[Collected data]
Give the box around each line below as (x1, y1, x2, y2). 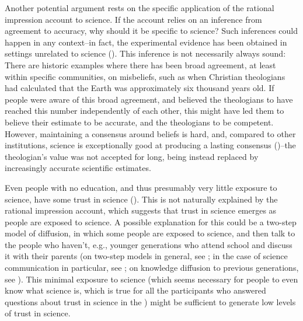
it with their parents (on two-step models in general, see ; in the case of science (5, 250, 288, 262)
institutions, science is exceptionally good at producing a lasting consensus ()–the (5, 139, 296, 151)
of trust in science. (5, 307, 71, 319)
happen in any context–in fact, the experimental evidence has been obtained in (5, 36, 287, 48)
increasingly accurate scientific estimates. (5, 162, 151, 174)
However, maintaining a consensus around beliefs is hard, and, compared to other (5, 127, 296, 139)
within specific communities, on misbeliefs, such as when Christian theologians (5, 70, 285, 82)
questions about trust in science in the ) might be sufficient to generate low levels (5, 295, 296, 308)

▶ _DIRECTIONS_: Among the entries above, the line containing "it with their", the line containing "happen in any", and all lines between them are to be restated word for word; nothing else belongs in the reply.

▶ _EXERCISE RESULT_:
it with their parents (on two-step models in general, see ; in the case of science (5, 250, 288, 262)
institutions, science is exceptionally good at producing a lasting consensus ()–the (5, 139, 296, 151)
of trust in science. (5, 307, 71, 319)
happen in any context–in fact, the experimental evidence has been obtained in (5, 36, 287, 48)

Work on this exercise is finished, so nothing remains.